Eve looked at him, not getting it. Fortunato leaned toward her and said, “We do not know how to write.”

She nodded and got to work.

*   *   *

In the basin of Don Silverio’s bathroom, Eve scrubbed ink from her fingertips. She’d written out the report as best she could, employing stiff, official-sounding phrasing, trying not to exaggerate the situation while also conveying alarm and urgency. She hated to think that Jay’s life hung in the balance of three scrawled notepaper sheets.

Exiting, she came down the hall, pausing at Magdaleno’s room. The boy had thrown a few items into a canvas bag—toothbrush, stuffed animal, pair of tighty-whiteys—then gotten distracted from packing. He sat cross-legged, drawing with crayons.

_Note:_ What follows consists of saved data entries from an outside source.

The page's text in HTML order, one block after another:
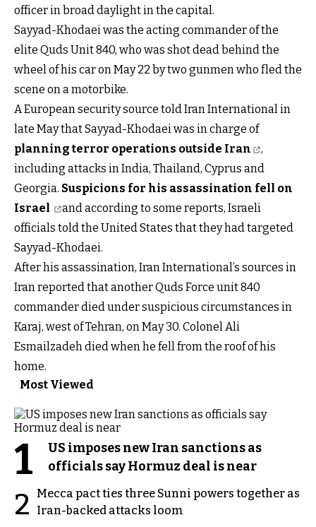
officer in broad daylight in the capital.
Sayyad-Khodaei was the acting commander of the
elite Quds Unit 840, who was shot dead behind the
wheel of his car on May 22 by two gunmen who fled the
scene on a motorbike.
A European security source told Iran International in
late May that Sayyad-Khodaei was in charge of
planning terror operations outside Iran
,
including attacks in India, Thailand, Cyprus and
Georgia. Suspicions for his assassination fell on
Israel
and according to some reports, Israeli
officials told the United States that they had targeted
Sayyad-Khodaei.
After his assassination, Iran International’s sources in
Iran reported that another Quds Force unit 840
commander died under suspicious circumstances in
Karaj, west of Tehran, on May 30. Colonel Ali
Esmailzadeh died when he fell from the roof of his
home.
Most Viewed
1
US imposes new Iran sanctions as
officials say Hormuz deal is near
2
Mecca pact ties three Sunni powers together as
Iran-backed attacks loom

She surveyed the room, affection warming her chest. The floor, strewn with dirty clothes, stuffed animals, and a few secondhand-looking plastic action figures. A chair on its side, the hollow beneath the prefab desk converted to a mini-fort replete with books, blankets, and carved wooden masks. Drawings taped to the walls, soldiers and monsters and stick figures holding hands. A world apart, and yet how familiar the diorama was.

She thought about all those times she’d shushed Nicolas when he’d crowded her elbow with a new finger painting of Optimus Prime, a macaroni-pasted Buzz Lightyear, a tender spot where his finger
really, really
hurt. His timing impeccably bad, an interruption whenever she picked up a phone or collapsed into a chair. She’d do anything now to be there with him, to have him within reach, self-centered and irritating and disrupting her every third thought. How she’d taken his presence for granted.